John Boyle

Personal information
- Full name: John Boyle
- Date of birth: 25 December 1946 (age 79)
- Place of birth: Motherwell, Scotland
- Position: Midfielder

Youth career
- 1961–1964: Chelsea

Senior career*
- Years: Team / Apps / (Gls)
- 1964–1973: Chelsea / 198 / (10)
- 1973: → Brighton & Hove Albion (loan) / 10 / (0)
- 1973–1975: Orient / 18 / (0)
- 1975: Tampa Bay Rowdies (indoor) / 4 / (0)
- 1975: Tampa Bay Rowdies / 21 / (3)
- Total:  / 261 / (13)

Managerial career
- 1977: Tampa Bay Rowdies

= John Boyle (footballer, born 1946) =

Scottish footballer

John Boyle (born 25 December 1946) is a Scottish former footballer who played during the 1960s and 1970s.

Born in Motherwell, he signed for London club Chelsea as a 15-year-old whilst on holiday in the city. Boyle was one of the lesser-known, but nevertheless important, members of the successful Chelsea side of the period, usually playing in the midfield ball-winner role. He made his Chelsea debut in a League Cup semi-final against Aston Villa and ultimately picked up a winners' medal in that competition the same year after playing in Chelsea's two-legged final victory over Leicester City.
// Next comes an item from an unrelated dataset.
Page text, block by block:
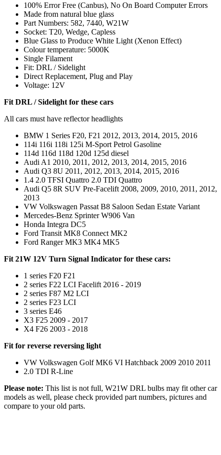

He played in Chelsea's FA Cup final loss to Tottenham Hotspur two years later but missed out due to injury when they won their FA Cup final against Leeds United in 1970. He made amends the following season, playing in both matches of Chelsea's successful Cup Winners' Cup final against Real Madrid in Athens.

Boyle spent two months on loan at Brighton & Hove Albion before leaving Chelsea in December 1973 to sign for Orient. He then joined the North American Soccer League expansion side Tampa Bay Rowdies in February 1975 just ahead of their indoor campaign. He captained Tampa Bay to a runner-up finish in the 1975 NASL Indoor tournament in March, and in August to victory in Soccer Bowl '75. Boyle retired in late 1975 and later had a brief spell coaching the Rowdies in 1977 after Eddie Firmani abruptly resigned from the post.